Scalar Quantization Uniform (SQ4 / SQ8 Uniform)
sq8_uniform and sq4_uniform are scalar quantizers like
sq8 / sq4, except they learn a single global [min, max]
range that applies to every dimension. This trade-off — slightly less
adaptive per dimension, but a much simpler decode path — unlocks SIMD code
that runs significantly faster on l2 and ip distance kernels and
keeps the code layout tighter.
Implementation:
src/quantization/scalar_quantization/sq8_uniform_quantizer.cpp,src/quantization/scalar_quantization/sq4_uniform_quantizer.cpp.
Why it is fast: distances stay in the integer domain
This is the core reason to prefer sq*_uniform over sq* whenever it
applies. Because every dimension shares one (min, max) pair, the affine
decode x = min + code · (max - min) / (2^b - 1) has the same scale and
offset for every coordinate. That has three consequences in the hot path:
- The query is encoded once with the same global
(min, max)into a uint8 (or packed nibble) buffer, inProcessQueryImpl(src/quantization/scalar_quantization/sq8_uniform_quantizer.cpp:179). - Each base vector code is never decoded back to fp32. The kernel
SQ8UniformComputeCodesIP(uint8_t* q, uint8_t* x, dim)/SQ4UniformComputeCodesIP(...)reads both operands as raw integer codes and does the dot product on uint8 / packed nibble lanes using AVX-512 / AMX (or NEON on ARM), one cache-line at a time. There is no per-element fp dequantization in the inner loop. - The single shared scale factor and offset are applied once per
pair, after the integer reduction, to recover the fp distance. Some
metric-specific corrections (a per-vector norm or sum) are also added
outside the loop; see the trailing metadata noted in
sq8_uniform_quantizer.cpp:200and theSQ8UniformComputeCodesIPBatchbatch kernel.
In the per-dimension sq* quantizers, each coordinate has its own
(min_i, max_i) so the kernel either has to multiply by a per-dim scale
table inside the loop or decode at least one operand back to fp first.
Skipping that work is what makes uniform variants significantly faster at
the same recall.
When to use it
- HGraph / IVF / Pyramid hot paths. When the bottleneck is the
base-quantizer distance computation,
sq8_uniform/sq4_uniformare almost always faster than their non-uniform counterparts at comparable recall. - Data with similar coordinate ranges across dimensions. Normalized
embeddings (cosine), or vectors that have already been rotated (e.g.

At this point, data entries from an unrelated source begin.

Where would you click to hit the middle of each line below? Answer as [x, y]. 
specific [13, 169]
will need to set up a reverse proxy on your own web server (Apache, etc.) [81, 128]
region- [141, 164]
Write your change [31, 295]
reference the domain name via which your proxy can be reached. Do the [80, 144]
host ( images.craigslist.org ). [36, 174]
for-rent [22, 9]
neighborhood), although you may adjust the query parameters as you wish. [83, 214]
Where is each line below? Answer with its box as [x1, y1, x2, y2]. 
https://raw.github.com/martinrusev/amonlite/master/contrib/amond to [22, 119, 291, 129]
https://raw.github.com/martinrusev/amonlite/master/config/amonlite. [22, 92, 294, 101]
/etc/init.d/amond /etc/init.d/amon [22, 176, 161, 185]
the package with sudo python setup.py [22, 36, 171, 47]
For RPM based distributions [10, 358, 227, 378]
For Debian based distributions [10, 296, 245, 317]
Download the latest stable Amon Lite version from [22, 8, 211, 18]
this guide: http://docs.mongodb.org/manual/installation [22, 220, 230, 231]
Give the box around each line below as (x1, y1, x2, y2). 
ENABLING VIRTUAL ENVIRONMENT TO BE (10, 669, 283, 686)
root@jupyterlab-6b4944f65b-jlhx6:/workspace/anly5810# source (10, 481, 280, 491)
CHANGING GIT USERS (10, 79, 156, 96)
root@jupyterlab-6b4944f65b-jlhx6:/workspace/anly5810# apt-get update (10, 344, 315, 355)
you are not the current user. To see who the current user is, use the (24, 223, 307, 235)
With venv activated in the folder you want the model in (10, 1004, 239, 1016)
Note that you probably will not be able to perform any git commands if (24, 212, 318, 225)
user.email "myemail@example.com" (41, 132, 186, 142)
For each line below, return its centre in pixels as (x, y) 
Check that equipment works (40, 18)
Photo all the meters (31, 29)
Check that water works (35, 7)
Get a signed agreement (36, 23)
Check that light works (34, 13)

through a Transform Quantizer
chain like
"rom, sq8_uniform"or"fht, sq8_uniform") are the ideal inputs. - As the terminal quantizer of a
tqchain. The most common chain is"pca, rom, sq8_uniform", see example 501.
SQ4 uniform vs SQ8 uniform
| Type | Bits / dim | Memory vs fp32 | Typical accuracy |
|---|---|---|---|
sq8_uniform | 8 | ~1/4 | minor recall loss |
sq4_uniform | 4 | ~1/8 | needs reorder for high recall |
Parameters
| Key | Type | Default | Applies to | Meaning |
|---|---|---|---|---|
sq4_uniform_trunc_rate | float | 0.05 | sq4_uniform only | Symmetric truncation rate for outliers (src/quantization/scalar_quantization/sq4_uniform_quantizer_parameter.h:39). Higher values clip more extreme coordinates, reducing range loss for the bulk of the data at the cost of clipping the tails. |
sq8_uniform has no quantizer-specific JSON parameters.
When using HGraph, sq4_uniform_trunc_rate is exposed as a top-level key
and mapped into the nested quantization params
(src/algorithm/hgraph.cpp:409-416).
{
"dtype": "float32",
"metric_type": "l2",
"dim": 128,
"index_param": {
"base_quantization_type": "sq4_uniform",
"sq4_uniform_trunc_rate": 0.05,
"max_degree": 32,
"ef_construction": 300,
"use_reorder": true,
"precise_quantization_type": "fp32"
}
}
Set "base_quantization_type": "sq8_uniform" and drop the trunc_rate
key for the 8-bit variant.
Training
NEED_TRAIN is set. Training estimates one global [min, max] across all
dimensions (with optional truncation for sq4_uniform). Build will
perform training internally.
Metric compatibility
l2, ip, cosine — all supported. cosine normalizes before quantizing,
which is also what makes uniform scaling close to optimal for that metric.
Choosing between uniform and non-uniform
- Data is normalized (
cosineor pre-normalizedl2) → uniform. - Data has very heterogeneous per-dimension ranges (e.g. mixed feature
blocks) → start with non-uniform
sq*, or use uniform behind a rotation transformer ("rom, sq*_uniform"). - Throughput matters more than the last bit of recall → uniform.